Social media provides the opportunity to share commentary on all aspects of daily life, but federal employees should be especially wary of posting about politics. The Hatch Act places limits on federal employees’ ability to engage in political activity. While some federal employees are limited from participation while on duty, others (i.e. employees of law enforcement and intelligence agencies) must refrain from political activity altogether.
What is the Hatch Act and who does it apply to?
The Hatch Act applies to all civilian employees of the executive branch, as well as state, D.C., and local employees who work with federally-funded programs. In general, it prohibits federal employees from doing three things: (1) engaging political activity while on duty or in the workplace; (2) engaging in political activity in an official capacity; and (3) soliciting or accepting political contributions.
In addition to the above limitations, some employees are “further restricted” from engaging in political activity on behalf of a partisan group or candidate. Such employees include career members of the SES, administrative law judges, contract appeals board members, administrative appeals judges, and employees of the following agencies/agency components: ATF (Office of Law Enforcement); CIA; DOJ (Criminal Division and National Security Division); DIA; EAC; FBI; FEC; IRS (Office of Criminal Investigation); MSPB; NGA; NSA; NSC; ODNI; OSC; Secret Service; and USCS (Office of Investigative Programs).
While employees of the courts have long been prohibited from partisan activity, a new rule extends that prohibition. Beginning on March 1, employees of the Administrative Office of the U.S. Courts and the Federal Judicial Center may not make campaign contributions or engage in partisan activity.
The Hatch Act does not apply to active members of the Armed Forces, but uniformed personnel are subject to a Department of Defense directive that is essentially the same. The Hatch Act also does not apply to the president, vice-president, and other designated high-level officials.

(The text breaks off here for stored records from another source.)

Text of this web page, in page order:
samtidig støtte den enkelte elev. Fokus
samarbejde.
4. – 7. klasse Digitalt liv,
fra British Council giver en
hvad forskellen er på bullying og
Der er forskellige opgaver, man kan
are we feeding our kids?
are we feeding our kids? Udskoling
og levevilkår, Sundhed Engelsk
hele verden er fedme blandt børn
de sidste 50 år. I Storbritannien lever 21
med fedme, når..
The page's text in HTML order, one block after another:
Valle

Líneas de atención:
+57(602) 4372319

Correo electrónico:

What does the Hatch Act mean for me?
This means that all federal employees should refrain from posting, liking, or sharing anything about politics on Facebook, Twitter, etc. while at work. You should never refer to your official titles or positions while engaging in political activity (but listing your position on your social media page, without more, is not improper). You also cannot ask for political contributions, so do not post, like, or share links to the political contribution page of any partisan group or candidate.
If you are a “further restricted” employee, you are still allowed express opinions about a partisan group or candidate and to advocate for issues (subject to the general limitations described above). However, you cannot post or share the campaign or partisan material of a group or candidate. Thus, as a further restricted employee, you should not share Facebook pages (or its content) or retweet Twitter posts of any partisan group or candidate.

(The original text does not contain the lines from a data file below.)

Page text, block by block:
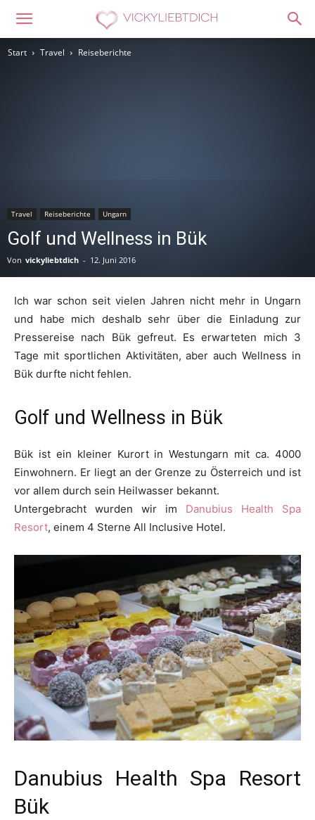
Start Travel Reiseberichte
Travel Reiseberichte Ungarn
Golf und Wellness in Bük
Von vickyliebtdich - 12. Juni 2016
Ich war schon seit vielen Jahren nicht mehr in Ungarn
und habe mich deshalb sehr über die Einladung zur
Pressereise nach Bük gefreut. Es erwarteten mich 3
Tage mit sportlichen Aktivitäten, aber auch Wellness in
Bük durfte nicht fehlen.
Golf und Wellness in Bük
Bük ist ein kleiner Kurort in Westungarn mit ca. 4000
Einwohnern. Er liegt an der Grenze zu Österreich und ist
vor allem durch sein Heilwasser bekannt.
Untergebracht wurden wir im Danubius Health Spa
Resort, einem 4 Sterne All Inclusive Hotel.
Danubius Health Spa Resort
Bük

Current issues involving the Hatch Act
Over the past few years, several well-known public officials have faced possible Hatch Act violations due to their statements to the press and social media activity.

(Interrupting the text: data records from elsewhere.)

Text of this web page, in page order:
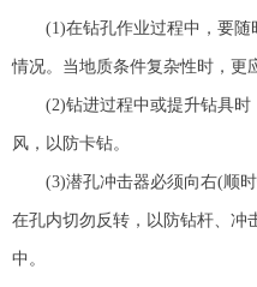
(1)在钻孔作业过程中，要随
情况。当地质条件复杂性时，更
(2)钻进过程中或提升钻具时
风，以防卡钻。
(3)潜孔冲击器必须向右(顺时
在孔内切勿反转，以防钻杆、冲
中。
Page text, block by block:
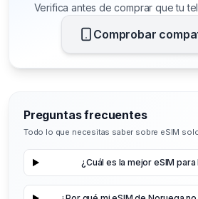
Verifica antes de comprar que tu
Comprobar
Preguntas frecuentes
Todo lo que necesitas saber sobre eSIM
¿Cuál es la mejor eSIM
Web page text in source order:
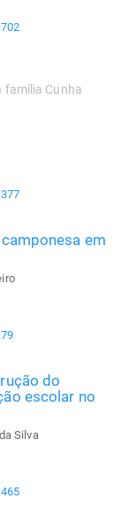
família Cunha
em
do
escolar no
Silva

The Office of Special Counsel, the agency responsible for investigating Hatch Act violations, issued a warning to U.S. Ambassador Nikki Haley for retweeting a tweet from President Trump endorsing Republican Congressional candidate Ralph Norman.
Kellyanne Conway also found herself in hot water over her statements regarding the Alabama U.S. Senate special election. OSC concluded that Kellyanne Conway violated the Hatch Act by opposing Doug Jones’ candidacy. Conway called Jones a “doctrinaire liberal” who would be “a vote against tax cuts, and said he is “weak on crime, weak on borders.” She also stated that Trump “wants Roy Moore in the U.S. Senate” and “the only endorsement that matters in this race is President Trump’s.”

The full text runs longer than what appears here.